__INPUT FOR THIS TASK__:

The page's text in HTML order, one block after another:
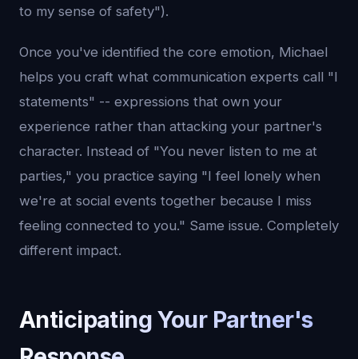
to my sense of safety").
Once you've identified the core emotion, Michael
helps you craft what communication experts call "I
statements" -- expressions that own your
experience rather than attacking your partner's
character. Instead of "You never listen to me at
parties," you practice saying "I feel lonely when
we're at social events together because I miss
feeling connected to you." Same issue. Completely
different impact.
Anticipating Your Partner's
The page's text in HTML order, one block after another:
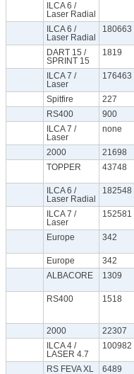
ILCA 6 /
Laser Radial
ILCA 6 /
Laser Radial
180663
DART 15 /
SPRINT 15
1819
ILCA 7 /
Laser
176463
Spitfire 227
RS400
900
ILCA 7 /
Laser
none
2000 21698
TOPPER
43748
ILCA 6 /
Laser Radial
182548
ILCA 7 /
Laser
152581
Europe 342
Europe 342
ALBACORE
1309
RS400 1518
2000 22307
ILCA 4 /
LASER 4.7
100982
RS FEVA XL 6489
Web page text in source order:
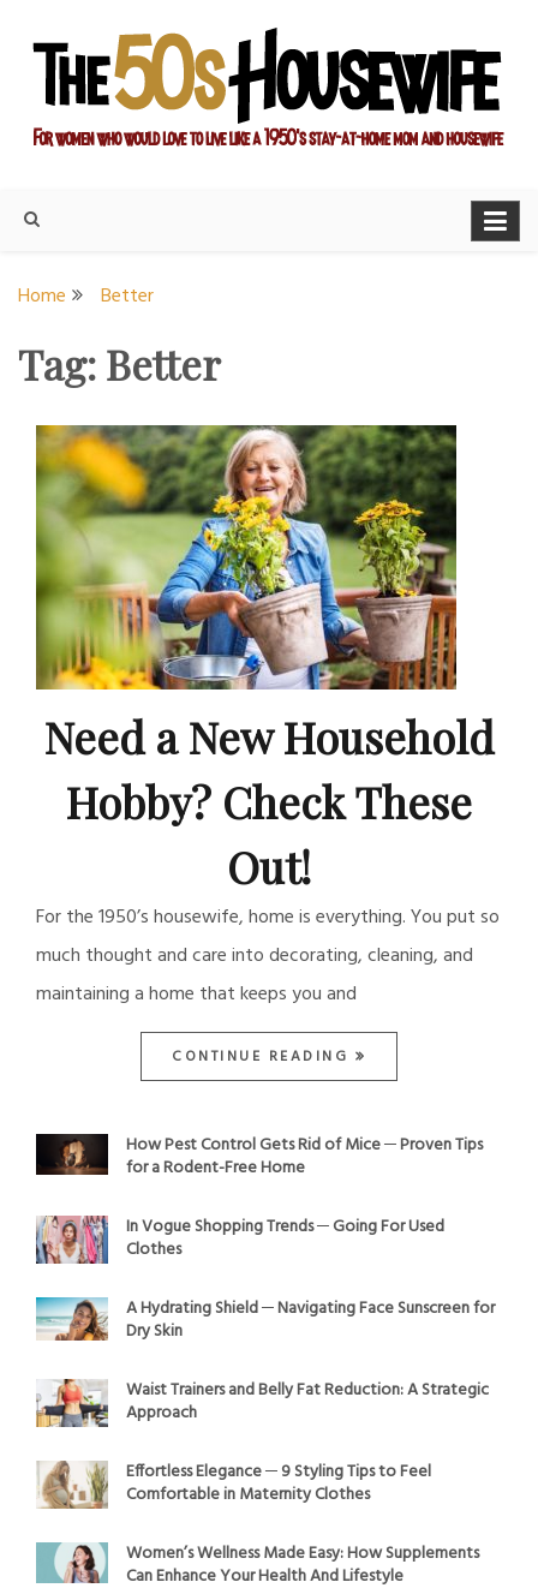
content
Home Better
Tag:Better
Need a New Household
Hobby? Check These
Out!
For the 1950’s housewife, home is everything. You put so
much thought and care into decorating, cleaning, and
maintaining a home that keeps you and
CONTINUE READING
How Pest Control Gets Rid of Mice ─ Proven Tips
for a Rodent-Free Home
In Vogue Shopping Trends ─ Going For Used
Clothes
A Hydrating Shield ─ Navigating Face Sunscreen for
Dry Skin
Waist Trainers and Belly Fat Reduction: A Strategic
Approach
Effortless Elegance ─ 9 Styling Tips to Feel
Comfortable in Maternity Clothes
Women’s Wellness Made Easy: How Supplements
Can Enhance Your Health And Lifestyle
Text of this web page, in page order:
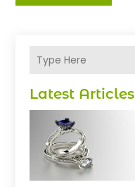
Latest Articles
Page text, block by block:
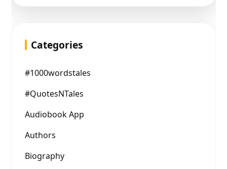
Categories
#1000wordstales
#QuotesNTales
Audiobook App
Authors
Biography
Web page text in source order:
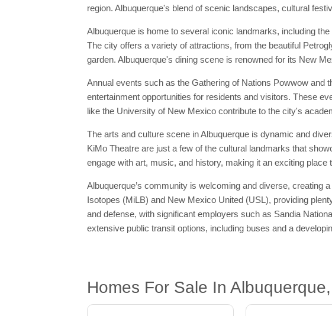
region. Albuquerque's blend of scenic landscapes, cultural
Albuquerque is home to several iconic landmarks, including
The city offers a variety of attractions, from the beautiful
garden. Albuquerque's dining scene is renowned for its New
Annual events such as the Gathering of Nations Powwow and
entertainment opportunities for residents and visitors. These
like the University of New Mexico contribute to the city's
The arts and culture scene in Albuquerque is dynamic and
KiMo Theatre are just a few of the cultural landmarks that
engage with art, music, and history, making it an exciting place
Albuquerque’s community is welcoming and diverse,
Isotopes (MiLB) and New Mexico United (USL), providing
and defense, with significant employers such as Sandia
extensive public transit options, including buses and a
Homes For Sale In
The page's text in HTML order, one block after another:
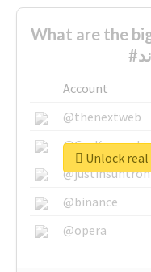
What are the
Account
@thenextweb
@GuyKawasaki
@justinsuntron
@binance
@opera
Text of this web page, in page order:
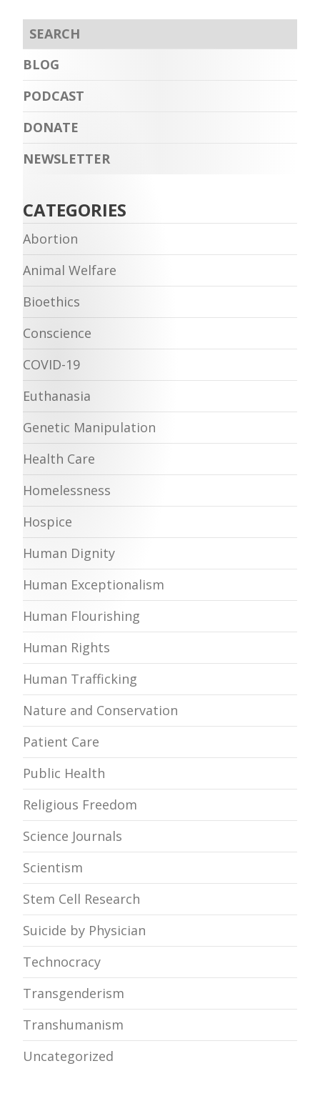
BLOG
PODCAST
DONATE
NEWSLETTER
CATEGORIES
Abortion
Animal Welfare
Bioethics
Conscience
COVID-19
Euthanasia
Genetic Manipulation
Health Care
Homelessness
Hospice
Human Dignity
Human Exceptionalism
Human Flourishing
Human Rights
Human Trafficking
Nature and Conservation
Patient Care
Public Health
Religious Freedom
Science Journals
Scientism
Stem Cell Research
Suicide by Physician
Technocracy
Transgenderism
Transhumanism
Uncategorized
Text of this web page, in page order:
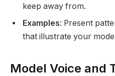
keep away from.
Examples: Present
that illustrate your
Model Voice and
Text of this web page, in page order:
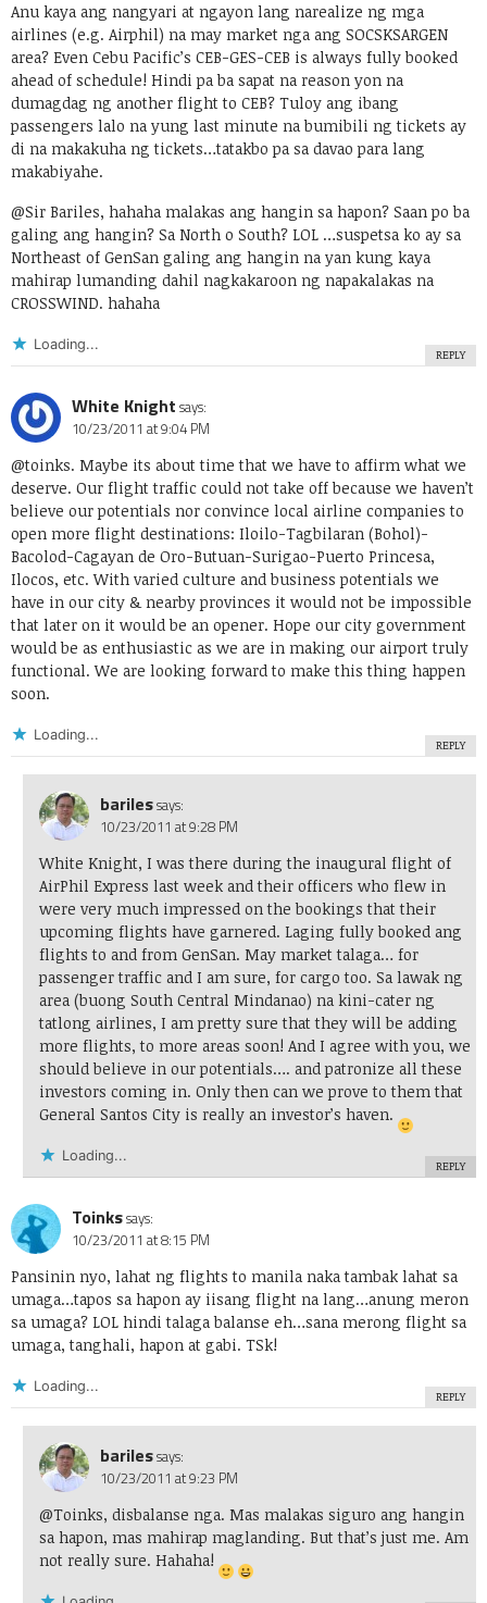
Anu kaya ang nangyari at ngayon lang narealize ng mga
airlines (e.g. Airphil) na may market nga ang SOCSKSARGEN
area? Even Cebu Pacific’s CEB-GES-CEB is always fully booked
ahead of schedule! Hindi pa ba sapat na reason yon na
dumagdag ng another flight to CEB? Tuloy ang ibang
passengers lalo na yung last minute na bumibili ng tickets ay
di na makakuha ng tickets…tatakbo pa sa davao para lang
makabiyahe.
@Sir Bariles, hahaha malakas ang hangin sa hapon? Saan po ba
galing ang hangin? Sa North o South? LOL …suspetsa ko ay sa
Northeast of GenSan galing ang hangin na yan kung kaya
mahirap lumanding dahil nagkakaroon ng napakalakas na
CROSSWIND. hahaha
Loading...
REPLY
White Knight says:
10/23/2011 at 9:04 PM
@toinks. Maybe its about time that we have to affirm what we
deserve. Our flight traffic could not take off because we haven’t
believe our potentials nor convince local airline companies to
open more flight destinations: Iloilo-Tagbilaran (Bohol)-
Bacolod-Cagayan de Oro-Butuan-Surigao-Puerto Princesa,
Ilocos, etc. With varied culture and business potentials we
have in our city & nearby provinces it would not be impossible
that later on it would be an opener. Hope our city government
would be as enthusiastic as we are in making our airport truly
functional. We are looking forward to make this thing happen
soon.
Loading...
REPLY
barilessays:
10/23/2011 at 9:28 PM
White Knight, I was there during the inaugural flight of
AirPhil Express last week and their officers who flew in
were very much impressed on the bookings that their
upcoming flights have garnered. Laging fully booked ang
flights to and from GenSan. May market talaga… for
passenger traffic and I am sure, for cargo too. Sa lawak ng
area (buong South Central Mindanao) na kini-cater ng
tatlong airlines, I am pretty sure that they will be adding
more flights, to more areas soon! And I agree with you, we
should believe in our potentials…. and patronize all these
investors coming in. Only then can we prove to them that
General Santos City is really an investor’s haven.
Loading...
REPLY
Toinkssays:
10/23/2011 at 8:15 PM
Pansinin nyo, lahat ng flights to manila naka tambak lahat sa
umaga…tapos sa hapon ay iisang flight na lang…anung meron
sa umaga? LOL hindi talaga balanse eh…sana merong flight sa
umaga, tanghali, hapon at gabi. TSk!
Loading...
REPLY
barilessays:
10/23/2011 at 9:23 PM
@Toinks, disbalanse nga. Mas malakas siguro ang hangin
sa hapon, mas mahirap maglanding. But that’s just me. Am
not really sure. Hahaha!
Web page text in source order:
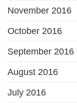
November 2016
October 2016
September 2016
August 2016
July 2016
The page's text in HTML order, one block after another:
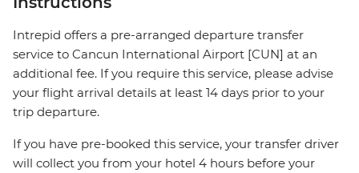
Intrepid offers a pre-arranged departure transfer
service to Cancun International Airport [CUN] at an
additional fee. If you require this service, please advise
your flight arrival details at least 14 days prior to your
trip departure.
If you have pre-booked this service, your transfer driver
will collect you from your hotel 4 hours before your
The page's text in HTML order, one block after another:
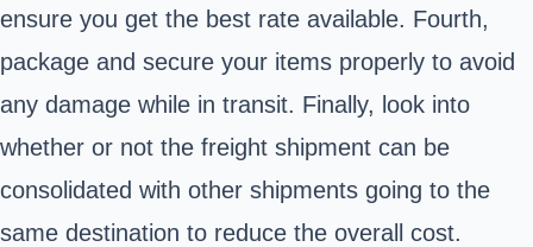
ensure you get the best rate available. Fourth,
package and secure your items properly to avoid
any damage while in transit. Finally, look into
whether or not the freight shipment can be
consolidated with other shipments going to the
same destination to reduce the overall cost.
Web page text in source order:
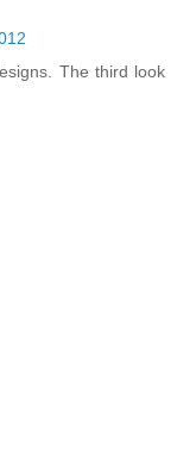
The third look
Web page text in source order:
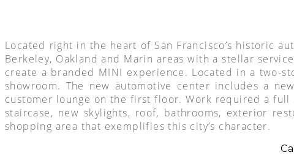
Located right in the heart of San Francisco’s historic
Berkeley, Oakland and Marin areas with a stellar
create a branded MINI experience. Located in a two-
showroom. The new automotive center includes a
customer lounge on the first floor. Work required a
staircase, new skylights, roof, bathrooms, exterior
shopping area that exemplifies this city’s character.
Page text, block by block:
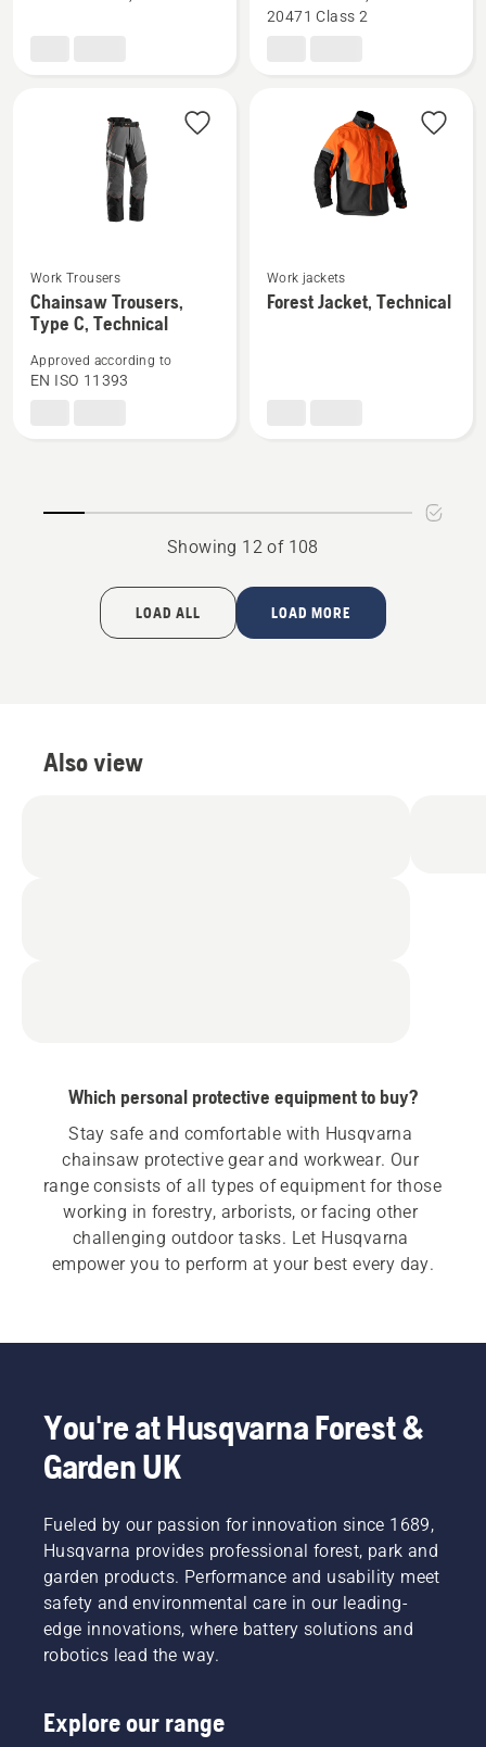
20471 Class 2
See
more
details
about
Chainsaw
Work Trousers
Chainsaw Trousers,
Type C, Technical
Approved according to
EN ISO 11393
See
more
Work jackets
Forest Jacket, Technical
Showing 12 of 108
LOAD ALL LOAD MORE
Also view
Which personal protective equipment to buy?
Stay safe and comfortable with Husqvarna
chainsaw protective gear and workwear. Our
range consists of all types of equipment for those
working in forestry, arborists, or facing other
challenging outdoor tasks. Let Husqvarna
empower you to perform at your best every day.
You're at Husqvarna Forest &
Garden UK
Fueled by our passion for innovation since 1689,
Husqvarna provides professional forest, park and
garden products. Performance and usability meet
safety and environmental care in our leading-
edge innovations, where battery solutions and
robotics lead the way.
Explore our range
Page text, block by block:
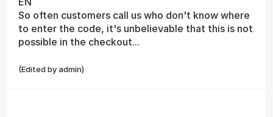
So often customers call us who don't know where
to enter the code, it's unbelievable that this is not
possible in the checkout...
(Edited by admin)
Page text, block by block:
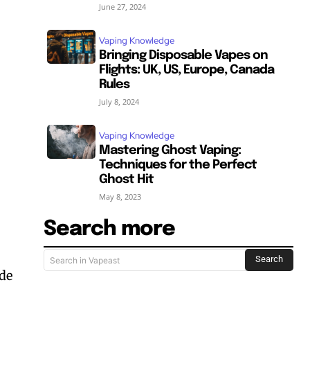
June 27, 2024
Vaping Knowledge
Bringing Disposable Vapes on
Flights: UK, US, Europe, Canada
Rules
July 8, 2024
Vaping Knowledge
Mastering Ghost Vaping:
Techniques for the Perfect
Ghost Hit
May 8, 2023
Search more
Search in Vapeast Search
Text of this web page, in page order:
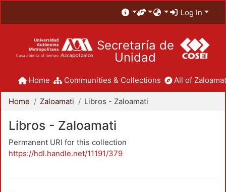
Log In
Secretaría de
Unidad
Home Communities & Collections All of
Home Zaloamati Libros - Zaloamati
Libros - Zaloamati
Permanent URI for this collection
https://hdl.handle.net/11191/379
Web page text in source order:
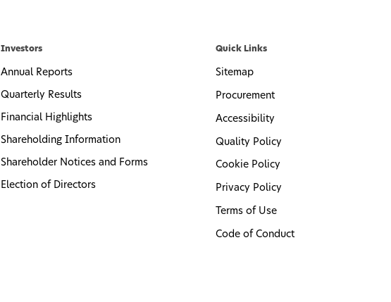
Investors
Annual Reports
Quarterly Results
Financial Highlights
Shareholding Information
Shareholder Notices and Forms
Election of Directors
Quick Links
Sitemap
Procurement
Accessibility
Quality Policy
Cookie Policy
Privacy Policy
Terms of Use
Code of Conduct
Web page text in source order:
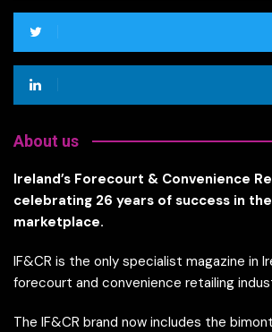
About us
Ireland’s Forecourt & Convenience
celebrating 26 years of success in
marketplace.
IF&CR is the only specialist magazine in
forecourt and convenience retailing
The IF&CR brand now includes the
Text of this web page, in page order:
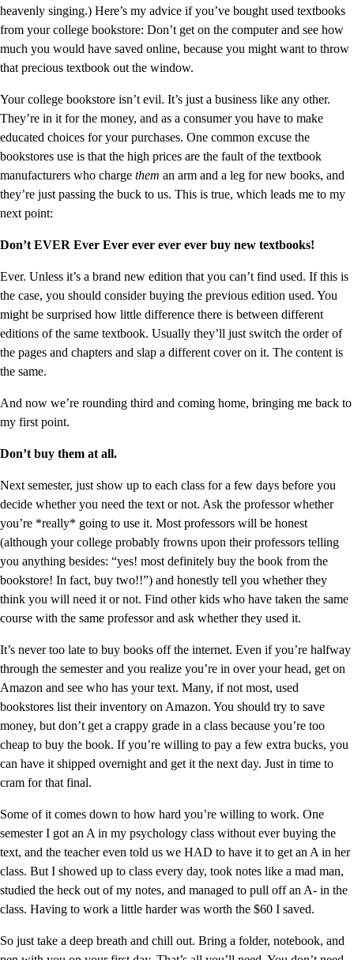
heavenly singing.) Here’s my advice if you’ve bought used textbooks
from your college bookstore: Don’t get on the computer and see how
much you would have saved online, because you might want to throw
that precious textbook out the window.
Your college bookstore isn’t evil. It’s just a business like any other.
They’re in it for the money, and as a consumer you have to make
educated choices for your purchases. One common excuse the
bookstores use is that the high prices are the fault of the textbook
manufacturers who charge them an arm and a leg for new books, and
they’re just passing the buck to us. This is true, which leads me to my
next point:
Don’t EVER Ever Ever ever ever ever buy new textbooks!
Ever. Unless it’s a brand new edition that you can’t find used. If this is
the case, you should consider buying the previous edition used. You
might be surprised how little difference there is between different
editions of the same textbook. Usually they’ll just switch the order of
the pages and chapters and slap a different cover on it. The content is
the same.
And now we’re rounding third and coming home, bringing me back to
my first point.
Don’t buy them at all.
Next semester, just show up to each class for a few days before you
decide whether you need the text or not. Ask the professor whether
you’re *really* going to use it. Most professors will be honest
(although your college probably frowns upon their professors telling
you anything besides: “yes! most definitely buy the book from the
bookstore! In fact, buy two!!”) and honestly tell you whether they
think you will need it or not. Find other kids who have taken the same
course with the same professor and ask whether they used it.
It’s never too late to buy books off the internet. Even if you’re halfway
through the semester and you realize you’re in over your head, get on
Amazon and see who has your text. Many, if not most, used
bookstores list their inventory on Amazon. You should try to save
money, but don’t get a crappy grade in a class because you’re too
cheap to buy the book. If you’re willing to pay a few extra bucks, you
can have it shipped overnight and get it the next day. Just in time to
cram for that final.
Some of it comes down to how hard you’re willing to work. One
semester I got an A in my psychology class without ever buying the
text, and the teacher even told us we HAD to have it to get an A in her
class. But I showed up to class every day, took notes like a mad man,
studied the heck out of my notes, and managed to pull off an A- in the
class. Having to work a little harder was worth the $60 I saved.
So just take a deep breath and chill out. Bring a folder, notebook, and
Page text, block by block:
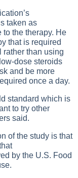
taken as
the therapy. He
that is required
rather than using
dose steroids
and be more
once a day.
standard which is
to try other
said.
of the study is that
by the U.S. Food
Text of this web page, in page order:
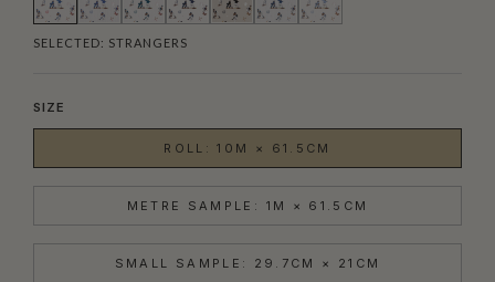
SELECTED: STRANGERS
SIZE
ROLL: 10M × 61.5CM
METRE SAMPLE: 1M × 61.5CM
SMALL SAMPLE: 29.7CM × 21CM
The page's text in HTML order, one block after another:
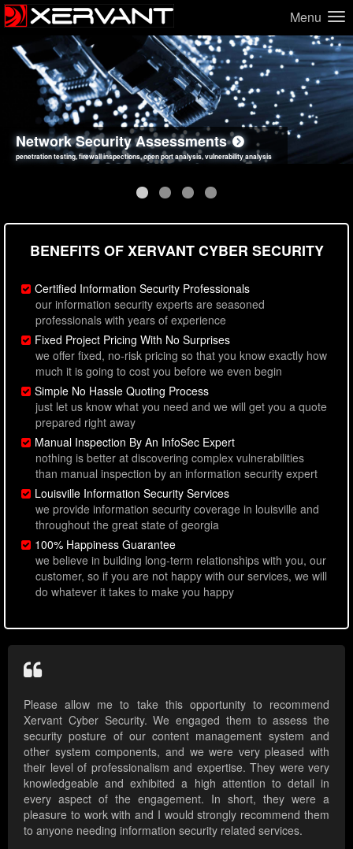
Menu
Network Security Assessments
penetration testing, firewall inspections, open port analysis, vulnerability analysis
Web Application Security Assessments
sql injection, cross site scripting, authentication issues, unsafe data handling
Social Engineering Assessments
employee deception testing, highly targeted attack scenarios, real-world attack simulations
Information Security Best Practices
network security hardening, policy reviews, secure coding standards review
BENEFITS OF XERVANT CYBER SECURITY
Certified Information Security Professionals
our information security experts are seasoned
professionals with years of experience
Fixed Project Pricing With No Surprises
we offer fixed, no-risk pricing so that you know exactly how
much it is going to cost you before we even begin
Simple No Hassle Quoting Process
just let us know what you need and we will get you a quote
prepared right away
Manual Inspection By An InfoSec Expert
nothing is better at discovering complex vulnerabilities
than manual inspection by an information security expert
Louisville Information Security Services
we provide information security coverage in louisville and
throughout the great state of georgia
100% Happiness Guarantee
we believe in building long-term relationships with you, our
customer, so if you are not happy with our services, we will
do whatever it takes to make you happy
Please allow me to take this opportunity to recommend
Xervant Cyber Security. We engaged them to assess the
security posture of our content management system and
other system components, and we were very pleased with
their level of professionalism and expertise. They were very
knowledgeable and exhibited a high attention to detail in
every aspect of the engagement. In short, they were a
pleasure to work with and I would strongly recommend them
to anyone needing information security related services.
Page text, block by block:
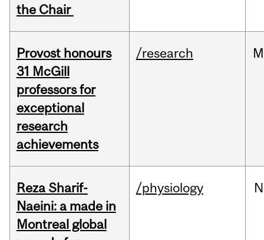
the Chair
Provost honours
31 McGill
professors for
exceptional
research
achievements
/research
Reza Sharif-
Naeini: a made in
Montreal global
/physiology

__DESCRIPTION OF THE TASK__: In how many lines of the records does the word "landmarks" appear? Give the number alone.

__ANSWER SECTION__: 2